CMS Posts Initial Results for Physician Value-based Payment Modifier

 Under the ACA, the Physician Value-Based Modifier (Value Modifier) policy rewards physicians and groups of physicians who provide high quality and cost effective care, while penalizing those who did not meet objectives. Physicians in group practices of 100 or more eligible professionals who submit claims to Medicare under a single tax identification number are subject to the value modifier in 2015, based on performance in 2013. CMS has provided details on Value Modifier payment adjustments for applicable physician groups in 2015, including how groups that elected quality-tiering performed.

OIG Posts FY 2014 State Medicaid Fraud Control Unit (MFCU) Data

The HHS Office of Inspector General (OIG) has released detailed statistical data on MFCU enforcement actions, recoveries, and expenditures for fiscal year 2014. Overall, state MFCUs reported more than $2 billion in criminal and civil recoveries (settlements, judgments, or prefiling settlements) in FY 2014, more than $1.7 billion of which were civil recoveries. The states also had a total of 16,464 open fraud or abuse/neglect investigations at the end of FY 2014, and they reported 1,318 convictions and 874 civil settlements and judgments during the year. State-specific data also is available in interactive map form.

OIG Reviews Medicare Reimbursement for Critical Access Hospital (CAH) Swing-Bed Services

A recent OIG report examines increasing use of CAH “swing-bed” services, which the OIG describes as being equivalent to services performed at a SNF, but which are reimbursed at 101% of a CAH’s reasonable cost rather than at the Medicare SNF PPS rate. The OIG estimates that Medicare could have saved $4.1 billion over six years if payments for swing-bed services at CAHs were made using SNF PPS rates, and OIG recommends that CMS seek legislation to tie CAH swing-bed reimbursement rates to SNF PPS rates. CMS disagreed with these recommendations, stating that the OIG’s methodology overestimated potential savings. Nevertheless, CMS concurs that changes should be made to CAH designation and payment policies to “balance beneficiary access to care while promoting payment efficiency.” CMS pointed to provisions of the President's fiscal year 2015 budget proposal that would reduce CAH payments from 101% to 100% of reasonable costs and modify eligibility rules. For more information, see the full report, “Medicare Could Have Saved Billions at Critical Access Hospitals If Swing-Bed Services Were Reimbursed Using the Skilled Nursing Facility Prospective Payment System Rates.” 
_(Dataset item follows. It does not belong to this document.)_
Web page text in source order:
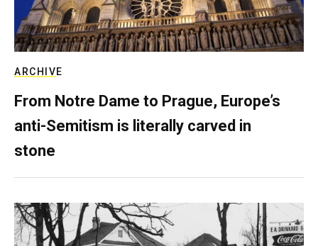
ARCHIVE
From Notre Dame to Prague, Europe’s
anti-Semitism is literally carved in
stone

GAO Calls for Expanded HHS Efforts to Reduce Antipsychotic Drug Use in Community Settings

The Government Accountability Office (GAO) has issued a report examining the extent to which antipsychotic drugs are prescribed for older adults with dementia in nursing homes and other settings. The GAO found that, according to Medicare Part D data, about one-third of older adults with dementia who spent more than 100 days in a nursing home in 2012 were prescribed an antipsychotic, compared to about 14% of Medicare Part D enrollees with dementia living outside of a nursing home were prescribed an antipsychotic that year. While several agencies within HHS have taken steps to address antipsychotic drug use in nursing homes as part of the National Alzheimer's Plan, these efforts have not applied to older adults in other settings, such as assisted living facilities or individuals' homes. The GAO therefore recommends that HHS update its National Alzheimer's Plan to expand outreach and educational efforts to reduce antipsychotic drug use among older adults with dementia residing outside of nursing homes; HHS concurred.  For details, see the full report, “Antipsychotic Drug Use: HHS Has Initiatives to Reduce Use among Older Adults in Nursing Homes, but Should Expand Efforts to Other Settings.”